Data START

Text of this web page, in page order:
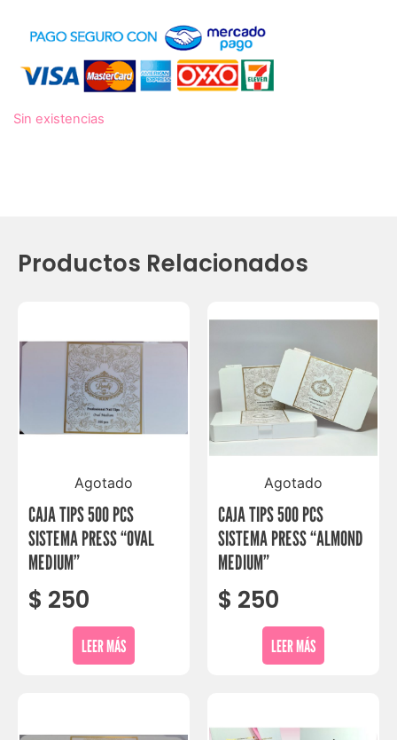
Sin existencias
Productos Relacionados
Agotado
CAJA TIPS 500 PCS
SISTEMA PRESS “OVAL
MEDIUM”
$ 250
LEER MÁS
Agotado
CAJA TIPS 500 PCS
SISTEMA PRESS “ALMOND
MEDIUM”
$ 250
LEER MÁS
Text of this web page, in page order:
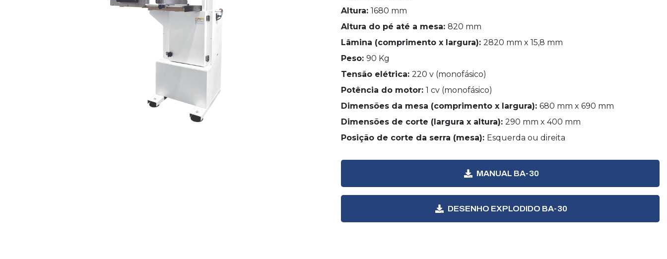
Altura: 1680 mm
Altura do pé até a mesa: 820 mm
Lâmina (comprimento x largura): 2820 mm x 15,8 mm
Peso: 90 Kg
Tensão elétrica: 220 v (monofásico)
Potência do motor: 1 cv (monofásico)
Dimensões da mesa (comprimento x largura): 680 mm x 690 mm
Dimensões de corte (largura x altura): 290 mm x 400 mm
Posição de corte da serra (mesa): Esquerda ou direita
MANUAL BA-30
DESENHO EXPLODIDO BA-30
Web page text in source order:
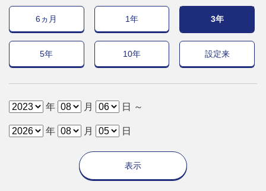
6ヵ月 1年 3年
5年 10年 設定来
年 月 日 ～
年 月 日
表示
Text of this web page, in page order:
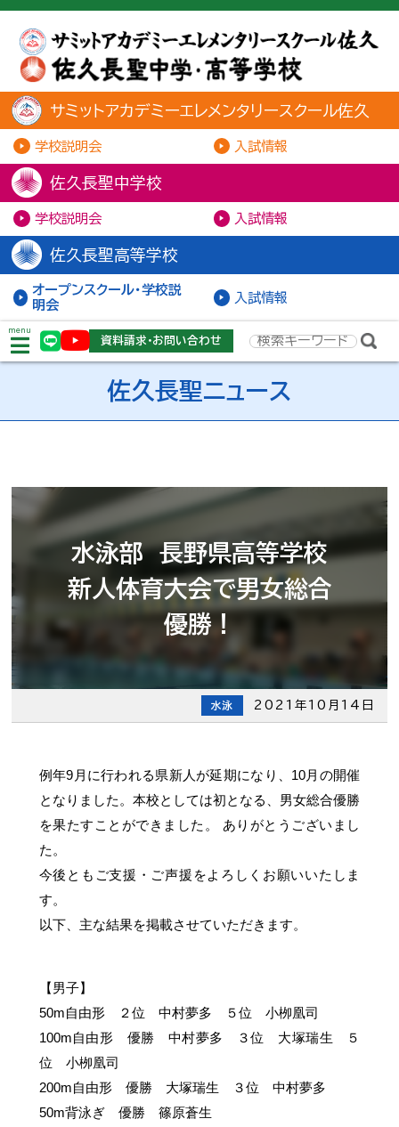
サミットアカデミーエレメンタリースクール佐久
学校説明会 入試情報
佐久長聖中学校
学校説明会 入試情報
佐久長聖高等学校
オープンスクール・学校説
明会
入試情報
menu
資料請求・お問い合わせ
佐久長聖ニュース
水泳部 長野県高等学校
新人体育大会で男女総合
優勝！
水泳 2021年10月14日
例年9月に行われる県新人が延期になり、10月の開催
となりました。本校としては初となる、男女総合優勝
を果たすことができました。 ありがとうございまし
た。
今後ともご支援・ご声援をよろしくお願いいたしま
す。
以下、主な結果を掲載させていただきます。
【男子】
50m自由形 ２位 中村夢多 ５位 小栁凰司
100m自由形 優勝 中村夢多 ３位 大塚瑞生 ５
位 小栁凰司
200m自由形 優勝 大塚瑞生 ３位 中村夢多
50m背泳ぎ 優勝 篠原蒼生
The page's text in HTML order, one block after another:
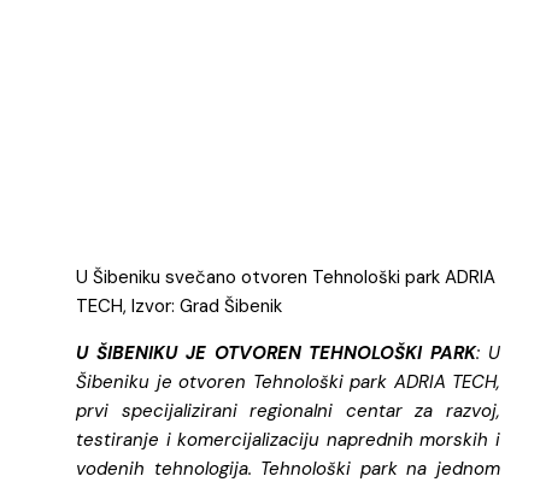
U Šibeniku svečano otvoren Tehnološki park ADRIA
TECH, Izvor: Grad Šibenik
U ŠIBENIKU JE OTVOREN TEHNOLOŠKI PARK: U
Šibeniku je otvoren Tehnološki park ADRIA TECH,
prvi specijalizirani regionalni centar za razvoj,
testiranje i komercijalizaciju naprednih morskih i
vodenih tehnologija. Tehnološki park na jednom

Data END

- [Task requirements]:
From the first line to the last, set down the records above exactly and skip the pictures.

- [The completed task]:
Text of this web page, in page order:
Sin existencias
Productos Relacionados
Agotado
CAJA TIPS 500 PCS
SISTEMA PRESS “OVAL
MEDIUM”
$ 250
LEER MÁS
Agotado
CAJA TIPS 500 PCS
SISTEMA PRESS “ALMOND
MEDIUM”
$ 250
LEER MÁS
Text of this web page, in page order:
Altura: 1680 mm
Altura do pé até a mesa: 820 mm
Lâmina (comprimento x largura): 2820 mm x 15,8 mm
Peso: 90 Kg
Tensão elétrica: 220 v (monofásico)
Potência do motor: 1 cv (monofásico)
Dimensões da mesa (comprimento x largura): 680 mm x 690 mm
Dimensões de corte (largura x altura): 290 mm x 400 mm
Posição de corte da serra (mesa): Esquerda ou direita
MANUAL BA-30
DESENHO EXPLODIDO BA-30
Web page text in source order:
6ヵ月 1年 3年
5年 10年 設定来
年 月 日 ～
年 月 日
表示
Text of this web page, in page order:
サミットアカデミーエレメンタリースクール佐久
学校説明会 入試情報
佐久長聖中学校
学校説明会 入試情報
佐久長聖高等学校
オープンスクール・学校説
明会
入試情報
menu
資料請求・お問い合わせ
佐久長聖ニュース
水泳部 長野県高等学校
新人体育大会で男女総合
優勝！
水泳 2021年10月14日
例年9月に行われる県新人が延期になり、10月の開催
となりました。本校としては初となる、男女総合優勝
を果たすことができました。 ありがとうございまし
た。
今後ともご支援・ご声援をよろしくお願いいたしま
す。
以下、主な結果を掲載させていただきます。
【男子】
50m自由形 ２位 中村夢多 ５位 小栁凰司
100m自由形 優勝 中村夢多 ３位 大塚瑞生 ５
位 小栁凰司
200m自由形 優勝 大塚瑞生 ３位 中村夢多
50m背泳ぎ 優勝 篠原蒼生
The page's text in HTML order, one block after another:
U Šibeniku svečano otvoren Tehnološki park ADRIA
TECH, Izvor: Grad Šibenik
U ŠIBENIKU JE OTVOREN TEHNOLOŠKI PARK: U
Šibeniku je otvoren Tehnološki park ADRIA TECH,
prvi specijalizirani regionalni centar za razvoj,
testiranje i komercijalizaciju naprednih morskih i
vodenih tehnologija. Tehnološki park na jednom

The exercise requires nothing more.